Macar Parlamentosu: 1885-1904 tarihleri arasında yer alan parlamento şehrin simgelerinden. Tuna nehrinin kenarında tüm ihtişamıyla yer alan parlamento kıyı boyunca 268 m uzunluğundadır. Avrupa'nın 3. büyük parlamentosu olan bina ya 27 ayrı kapıdan giriliyor. Bizim gittiğimiz dönem etrafında çalışmalar olduğundan peşte tarafından tüm güzelliğini hissedemiyorsunuz. Güzelliğinin farkına Buda tarafından bakıldığında daha çok anlaşılıyor.
 


Margarita Adası: Tuna nehrinin üzerinde yer alan adaya Margit köprüsünü kullanarak geçiyoruz. 2,5 km uzunluğunda olan ada Budapeşte lilerin şehirden uzaklaşmak, dinlenmek, spor yapmak için kullandıkları bir ada. Ayrıca adanın hemen girişine su gösterileri olan bir havuz bulunmakta.
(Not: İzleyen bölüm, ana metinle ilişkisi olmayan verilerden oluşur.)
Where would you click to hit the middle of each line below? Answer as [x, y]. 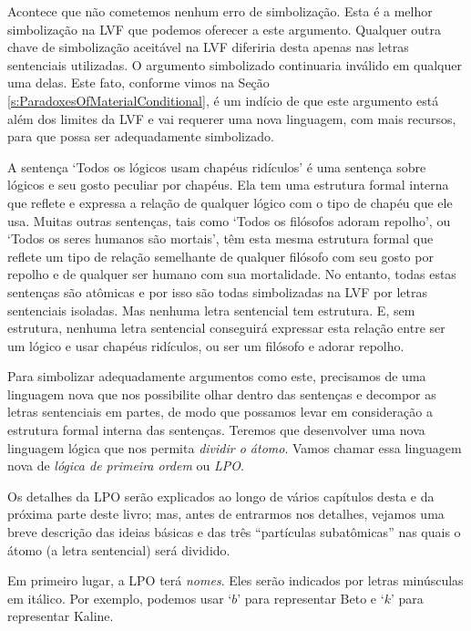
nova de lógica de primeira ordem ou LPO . [126, 465]
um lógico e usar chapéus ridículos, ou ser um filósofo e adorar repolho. [206, 345]
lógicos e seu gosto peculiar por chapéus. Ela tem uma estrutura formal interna [228, 185]
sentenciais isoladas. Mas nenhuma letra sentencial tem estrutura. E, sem [211, 310]
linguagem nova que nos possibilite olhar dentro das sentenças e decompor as [222, 393]
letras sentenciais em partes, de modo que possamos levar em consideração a [220, 412]
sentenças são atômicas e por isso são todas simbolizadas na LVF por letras [217, 291]
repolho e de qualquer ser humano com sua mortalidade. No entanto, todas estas [232, 274]
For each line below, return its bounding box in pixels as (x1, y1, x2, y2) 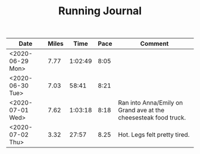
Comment (140, 40, 169, 48)
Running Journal (58, 4, 142, 18)
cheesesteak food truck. (118, 114, 186, 122)
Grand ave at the (118, 106, 165, 114)
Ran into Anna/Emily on (118, 99, 183, 107)
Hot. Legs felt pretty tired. (118, 131, 190, 139)
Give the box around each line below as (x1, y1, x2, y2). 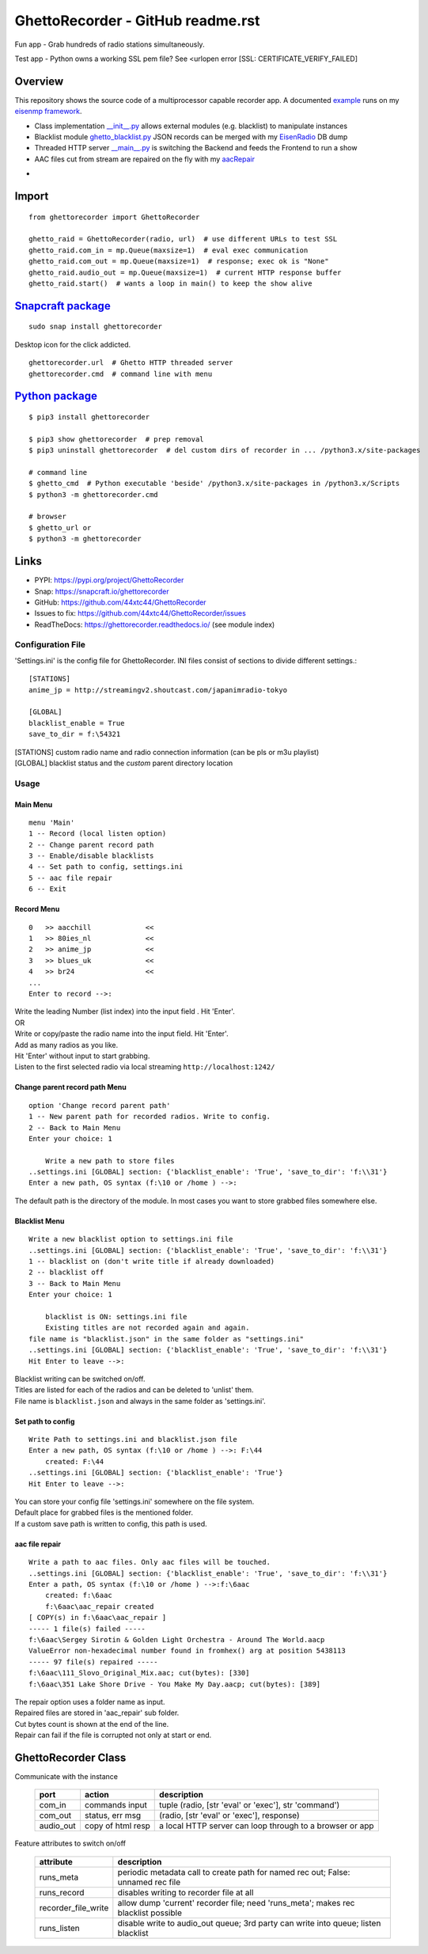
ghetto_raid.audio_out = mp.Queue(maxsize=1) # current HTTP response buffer (28, 267, 342, 277)
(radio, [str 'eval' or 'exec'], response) (159, 1810, 300, 1821)
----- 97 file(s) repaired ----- (28, 1657, 158, 1666)
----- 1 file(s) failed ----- (28, 1624, 146, 1633)
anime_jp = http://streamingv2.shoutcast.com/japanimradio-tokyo (28, 685, 288, 694)
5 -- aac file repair (28, 873, 112, 882)
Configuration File (14, 639, 86, 651)
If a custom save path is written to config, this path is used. (14, 1519, 207, 1528)
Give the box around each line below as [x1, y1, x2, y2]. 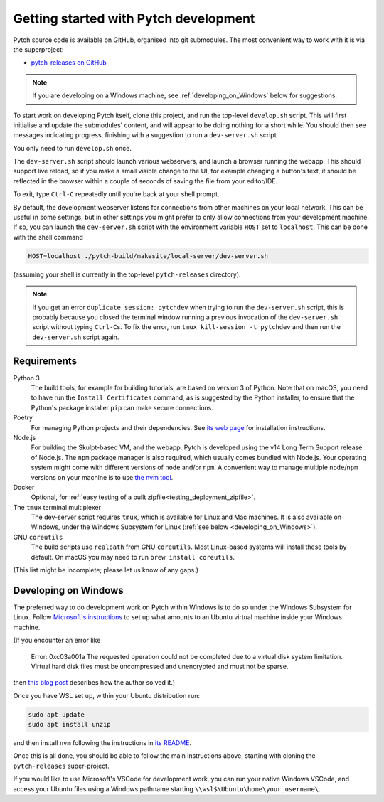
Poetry [13, 413, 33, 422]
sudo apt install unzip [28, 720, 112, 729]
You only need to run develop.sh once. [13, 144, 132, 152]
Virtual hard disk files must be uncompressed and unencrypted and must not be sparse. [31, 662, 289, 670]
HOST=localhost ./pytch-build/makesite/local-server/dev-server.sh [28, 252, 269, 260]
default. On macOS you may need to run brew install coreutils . [31, 552, 235, 561]
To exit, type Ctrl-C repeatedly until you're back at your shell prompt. [13, 190, 220, 198]
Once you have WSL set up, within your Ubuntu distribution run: [13, 691, 201, 700]
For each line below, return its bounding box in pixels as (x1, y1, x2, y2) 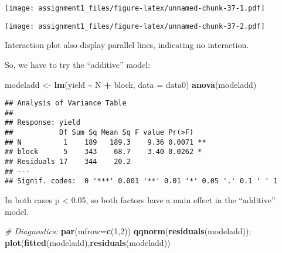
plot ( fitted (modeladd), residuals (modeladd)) (5, 236, 171, 248)
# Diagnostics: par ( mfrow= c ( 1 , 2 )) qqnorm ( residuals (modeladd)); (5, 225, 252, 237)
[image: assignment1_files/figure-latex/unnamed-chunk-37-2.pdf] (5, 22, 265, 30)
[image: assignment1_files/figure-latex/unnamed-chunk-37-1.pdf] (5, 4, 265, 12)
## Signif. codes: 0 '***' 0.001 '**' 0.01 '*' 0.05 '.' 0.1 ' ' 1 (5, 177, 278, 186)
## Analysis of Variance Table (5, 99, 127, 108)
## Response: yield (5, 118, 80, 127)
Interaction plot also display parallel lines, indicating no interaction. (5, 39, 249, 51)
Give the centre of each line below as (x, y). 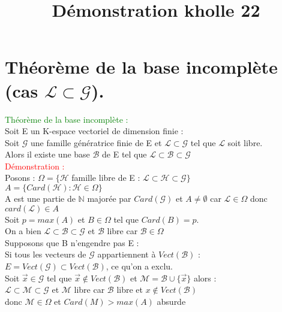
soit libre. (245, 142)
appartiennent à (127, 254)
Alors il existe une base (47, 154)
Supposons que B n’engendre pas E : (72, 242)
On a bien (23, 231)
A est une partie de (40, 199)
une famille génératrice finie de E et (96, 142)
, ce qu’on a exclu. (139, 266)
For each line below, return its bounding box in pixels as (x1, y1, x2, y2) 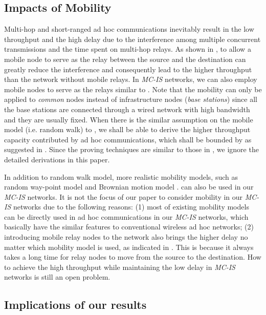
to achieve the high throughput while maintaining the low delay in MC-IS (4, 261, 235, 272)
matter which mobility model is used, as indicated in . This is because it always (4, 241, 254, 252)
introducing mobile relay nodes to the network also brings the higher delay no (4, 232, 248, 242)
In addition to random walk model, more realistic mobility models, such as (4, 171, 238, 182)
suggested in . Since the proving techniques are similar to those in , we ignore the (4, 144, 259, 155)
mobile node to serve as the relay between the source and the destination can (4, 53, 246, 64)
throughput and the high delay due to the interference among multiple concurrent (4, 33, 261, 44)
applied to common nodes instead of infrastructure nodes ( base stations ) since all (4, 94, 257, 104)
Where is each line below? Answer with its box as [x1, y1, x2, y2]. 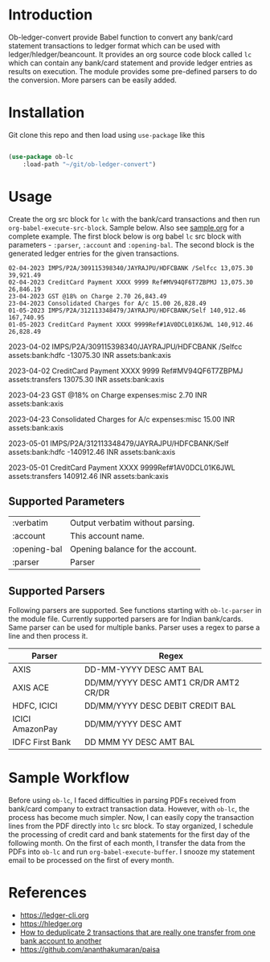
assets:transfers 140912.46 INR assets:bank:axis [8, 471, 169, 481]
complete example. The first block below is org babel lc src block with [8, 231, 242, 241]
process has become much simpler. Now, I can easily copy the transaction [8, 813, 255, 822]
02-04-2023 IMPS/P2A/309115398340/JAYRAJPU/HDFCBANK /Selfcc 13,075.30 [8, 264, 253, 272]
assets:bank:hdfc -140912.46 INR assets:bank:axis [8, 447, 176, 456]
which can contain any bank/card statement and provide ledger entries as [8, 58, 253, 68]
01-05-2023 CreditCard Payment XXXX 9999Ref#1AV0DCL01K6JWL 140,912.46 [8, 320, 253, 328]
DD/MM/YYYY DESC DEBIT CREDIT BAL [84, 700, 236, 711]
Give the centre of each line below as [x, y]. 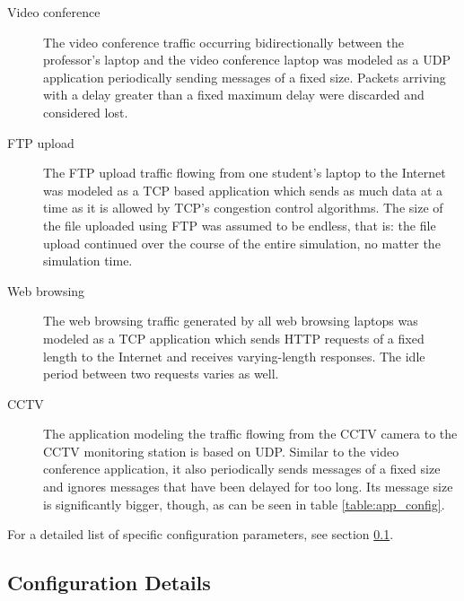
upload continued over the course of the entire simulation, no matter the [242, 243]
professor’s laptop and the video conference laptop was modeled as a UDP [247, 60]
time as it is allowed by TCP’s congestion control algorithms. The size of [243, 208]
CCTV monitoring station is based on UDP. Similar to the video [221, 451]
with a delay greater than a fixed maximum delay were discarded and [234, 95]
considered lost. [86, 112]
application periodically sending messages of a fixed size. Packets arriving [245, 77]
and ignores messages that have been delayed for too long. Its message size [248, 487]
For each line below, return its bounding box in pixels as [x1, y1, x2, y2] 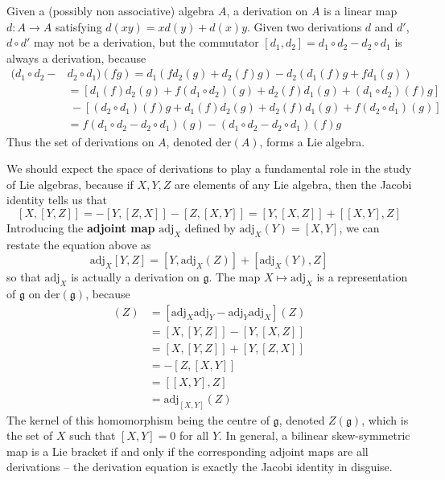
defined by [184, 219, 236, 236]
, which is [361, 411, 409, 428]
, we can [339, 219, 380, 236]
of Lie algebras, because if [6, 175, 134, 192]
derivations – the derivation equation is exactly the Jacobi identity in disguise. [6, 458, 393, 475]
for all [179, 427, 209, 444]
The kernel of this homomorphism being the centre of [6, 411, 270, 428]
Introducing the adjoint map [6, 219, 155, 236]
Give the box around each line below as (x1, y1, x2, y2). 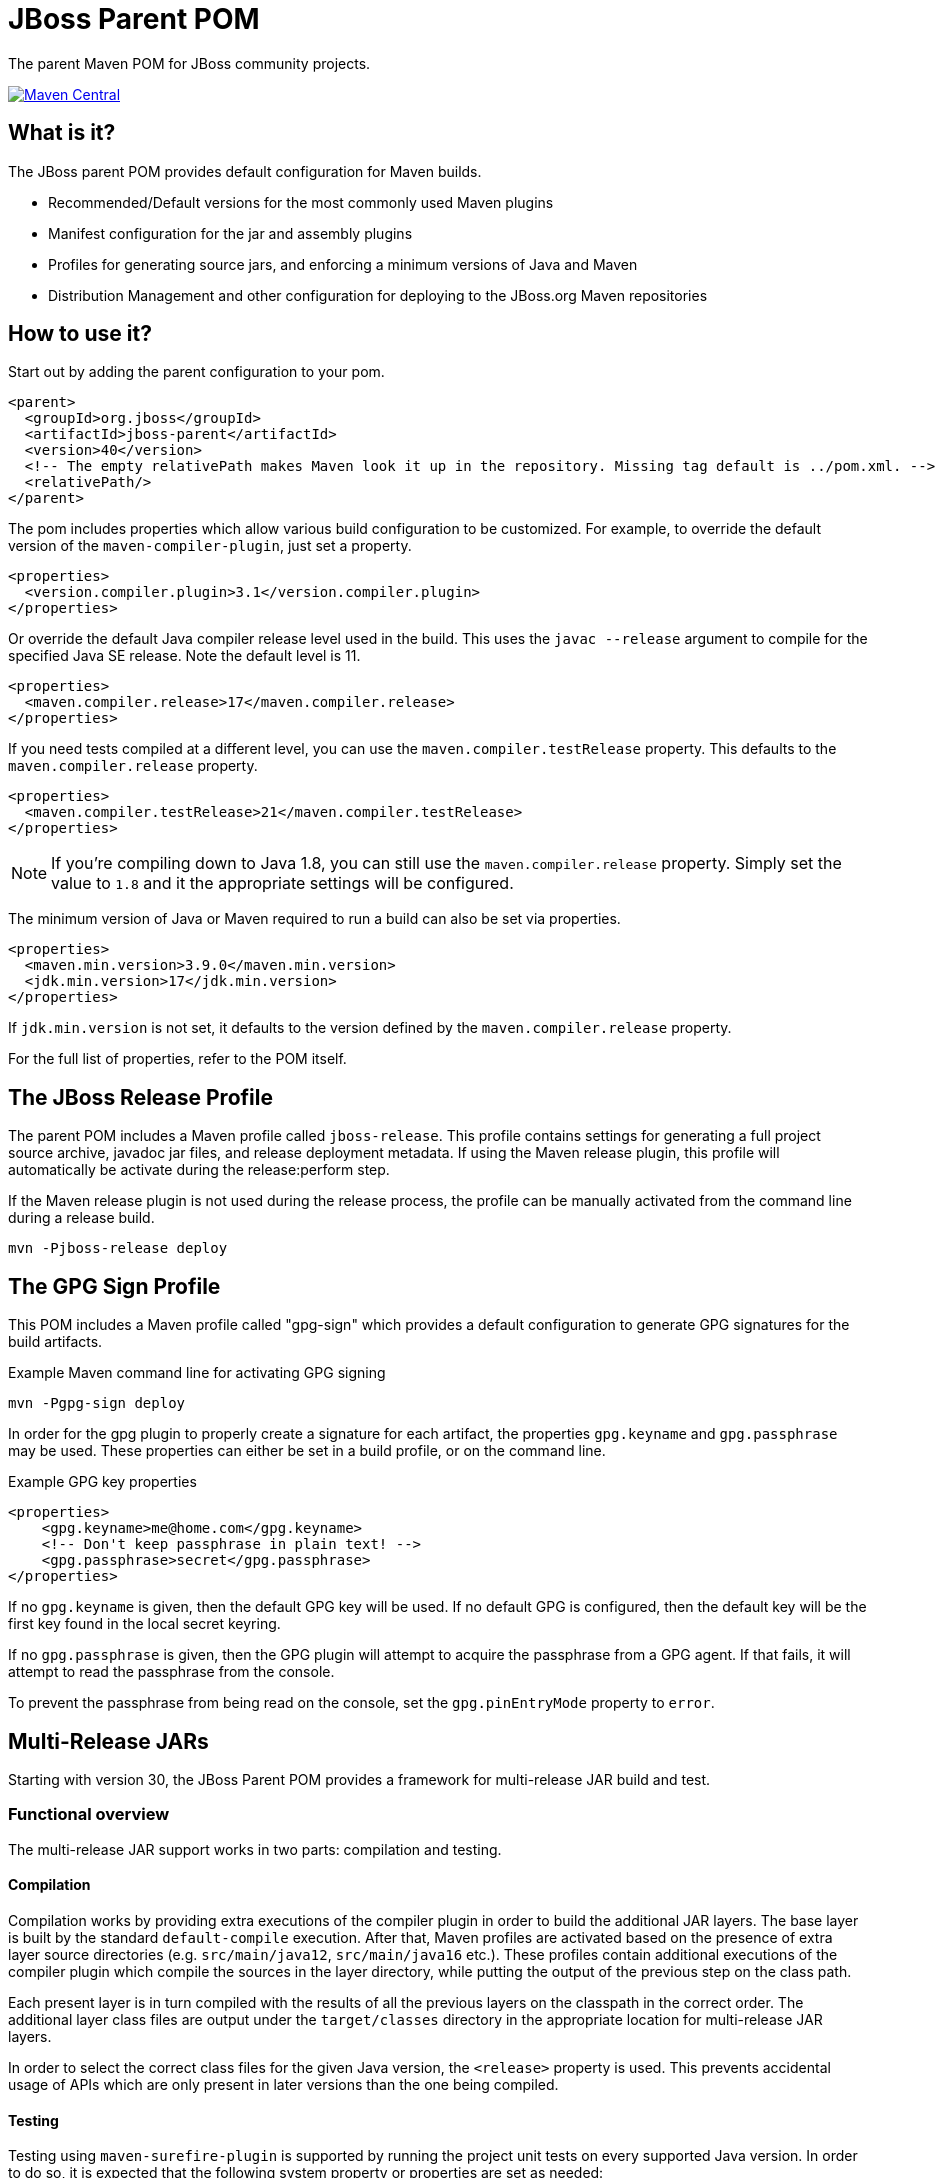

Etrafında 10 larca koltuk bulunan havuzda biraz oturup gösterileri izliyoruz. Ayrıca adanın içinde 13. yy tarihli Dominikien Kilisesi'nin kalıntıları, 14. yy tarihli Fransisken Kilisesi'nin kalıntıları, Aziz Mikail kilisesi, japon bahçeleri ve çok geniş parklar bulunmakta. Parkta bisikletle gezmek en güzel alternatif. Sabahtan beri bisiklet sürmek ten yorulmuş ve acıkmıştık. Margit köprüsden Buda tarafına geçip hemen ilk sokakta yer olan Türk lokantasında öğle yemeğimizi yiyoruz.




Gül Baba Türbesi: Bayramın 1.gününde ecdad a dua etmek için türbeye doğru yola koyuluyoruz. Mescid sokağından girince yer alan türbeye çıkıp duamızı ediyoruz.



Tekrar tuna nehrinin kenarına inip Szechenyi köprüsünün oraya bisikletlerimiz bağlayıp yürüyerek Kale tepesinin olduğu yere çıkıyoruz. Finükülerle yukarı çıkmanın bedeli ise 1000 Huf. Fakat çok kısa mesafede olduğu için gerek olmadığına karar verip yürüyoruz.



Kraliyet Sarayı: Yapımına 13.yüzyılda başlayan yapı çeşitli dönemlerde tadilata uğramış ve günümüzdeki halini almıştır. Önünde nöbet tutan askerler ve nöbet değişimindeki tören ilgin bir andı. Macar Ulusal galerisi nin süslemeleri, binanın güzelliği büyüleyici. Ayrıca bu noktadan peşte, nehir üstündeki köprü, parlamento binasının manzarası görülmeye değer.

Matyas Kilisesi: Kraliyet Sarayı'nın yanında yer alan kilisenin temelleri 13.yy da atılmıştır. 1541 yılında Buda şehrinin ele geçirilmesiyle camiye dönüştürülmüştür. 1686 yılında tekrar Macar hakimiyetine geçerek kiliseye dönüştürülmüştür.

Balıkçılar Burcu: Şehrin en güzel manzaralarının bu noktadan yakalayabiliyorsunuz. Şehrin savunmasında önemli başarılar gösteren balıkçılar loncasını onurlandırmak için20. yy da inşa edilmiştir. Balıkçılar burcunu da tamamlayıp Macar Ulusal Galerisin arka tarafında ok atabileceğiniz bir bölüm bulunmakta. Tepenin çıktığımız yönün diğer tarafından aşağıya iniyoruz.








Köprüden peşte tarafına geçip otelimize gidip biraz dinleniyoruz. Daha sonra bisikletleri teslim etmek için Vaci Utca ya doğru ilerliyoruz. Bisikletleri teslim etmek için yine Vaci Utca da yer alan Anna Cafe'de güzel bir akşam yemeği yiyoruz. Tekrar Tuna kenarına inip nehir kenarında hareket eden 2 numaralı tramvayla geceyi noktalıyoruz.






6. Gün (14 Ekim 2013) Budapeşte-İstanbul

Uçağımız saat 9:45 de kalkacağından erken saatlerde otelimizden ayrılıp kırmızı hattan, mavi hatta binip otobüs durağına varıyoruz. (300 huf) Otobüs ede 450 huf varıp toplamda 1:30 saat civarı havaalanına ulaşıyoruz. 2 saate yakın bir yolculukla İstanbul a ulaşıyoruz.

En kısa zamanda yeni gezi yazılarında buluşmak dileğiyle.